マグヴェイの妻はアーチに水を与えた際、アーチは銃を渡してくれるよう頼みましたが、妻は自分が殺されてしまうと断りました。しかし、マグヴェイの執拗な暴力に耐えきれなくなった妻は、密かにアーチに協力することにしました。
その直後、マグヴェイの家にハリーが乗り込んできました。ハリーはマグヴェイの手下と銃撃戦を繰り広げましたが、反撃されて銃弾を受けてしまいました。マグヴェイの妻に檻を開けてもらったアーチは、銃を奪ってハリーに加勢、マグヴェイの手下たちを皆殺しにしました、
アーチの弾が切れ、ハリーは最後の力を振り絞ってマグヴェイを射殺しました。アーチは虫の息のハリーに駆け寄り、ハリーを抱きかかえました。
その頃、ハンナは家のポーチの椅子に座りながら、ハリーの帰りを待っていました。すると、ハリーの馬に乗ったアーチが自分の馬を引き連れてハンナの農場に戻って来ました。ハンナはハリーがもう二度と帰ってこないことを悟り、家の中に入りました。

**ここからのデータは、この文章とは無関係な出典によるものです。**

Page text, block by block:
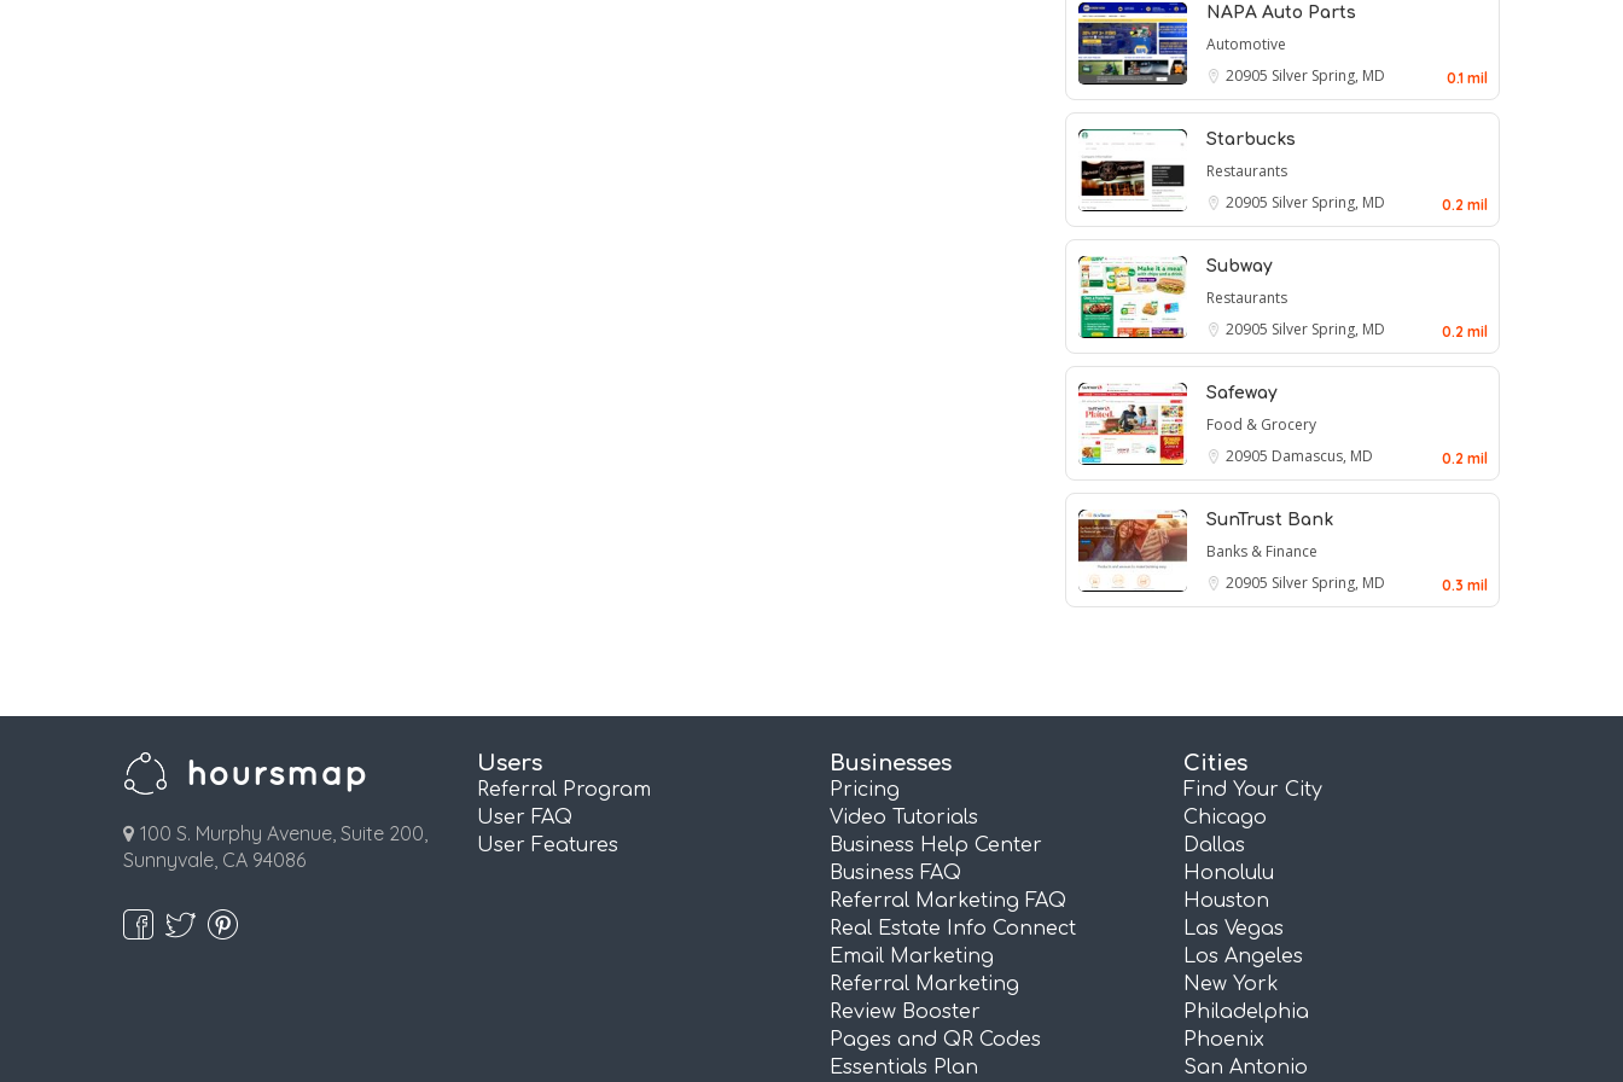
NAPA Auto Parts
Automotive
20905 Silver Spring, MD 0.1 mil
Starbucks
Restaurants
20905 Silver Spring, MD 0.2 mil
Subway
Restaurants
20905 Silver Spring, MD 0.2 mil
Safeway
Food & Grocery
20905 Damascus, MD 0.2 mil
SunTrust Bank
Banks & Finance
20905 Silver Spring, MD 0.3 mil
100 S. Murphy Avenue, Suite 200,
Sunnyvale, CA 94086
Users
Referral Program
User FAQ
User Features
Businesses
Pricing
Video Tutorials
Business Help Center
Business FAQ
Referral Marketing FAQ
Real Estate Info Connect
Email Marketing
Referral Marketing
Review Booster
Pages and QR Codes
Essentials Plan
Cities
Find Your City
Chicago
Dallas
Honolulu
Houston
Las Vegas
Los Angeles
New York
Philadelphia
Phoenix
San Antonio

アーチはハリーの馬と自分の馬を納屋に入れて、扉を閉めました。
以上、映画「さすらいのカウボーイ」のあらすじと結末でした。
この映画「さすらいのカウボーイ」は、詩的なイメージと西部劇独自の素朴さで、人生のさすらいの意味を見つめた佳作だと思います。
この映画「さすらいのカウボーイ」は、詩的なイメージと、西部劇独自の素朴さを持った、公開当時のキャッチコピーで言うところの、”ニューウエスタン”で、「イージー・ライダー」で、アメリカ・ニューシネマの寵児とったピーター・フォンダが、初めて監督し、同時に主演も兼ねた意欲作ですね。
この映画は、いわば、”人間の情念”が、そのまま映像になった西部劇であり、映画で描かれる、その全てが素朴で、シンプルで、そして純粋なのです。
素朴さやシンプルさだけでは、映像は詩になる事が出来ないと思うし、その素朴さやシンプルさが純粋に結晶した時に、初めて映画は詩の心を持つ事が出来るのだと思います。
そして、「さすらいのカウボーイ」はまさに、そのような稀有な映画なのです。
主人公のピーター・フォンダは、おのれの心のおもむくままに西部をさすらい、人生をさすらっていきます。
そして、ふと、7年前に出て来た家に帰りたくなると、まるで風のように、妻と子供のいるささやかな農場へ戻って行きます。
いや、それは、正確には、戻るとか、帰るといった行為ではなく、それは、この主人公の人生のさすらいの中のほんのひとコマに過ぎないものであり、さすらう者には、方向といった概念はないのですから、行くとか迎えるといった言葉は全くあてはまらない事になります。
だから、彼は、妻が7年ぶりの彼を納屋には入れるものの、家の中に入れようとしなかった時も黙って、それに従うし、妻が迎え入れてくれれば、ごく自然にベッドをともにするのです。
さすらい人の生きる姿勢とは、まさに、このようなものなんだという、監督のピーター・フォンダの思想がよく表現されていると思います。
これは、さすらい人の仲間のウォーレン・オーツが危機に陥った時も、やはり同じ姿勢なのです。
フォンダは、ただ黙々とオーツのもとにおもむき、そして、死ぬのです。
そこには、正義感などというものはなく、勇気というほど、おおげさなものもありません。
あるのは、西部の空や野や森を自由にさまよい、飛翔する”西部男の純粋な魂”だけがあるのです。
このように、”ニュー・ウエスタン”と言われた西部劇は、多様な顔を持って我々の前に現われ、昔ながらの西部劇の枠から解き放とうとしていたのかも知れません。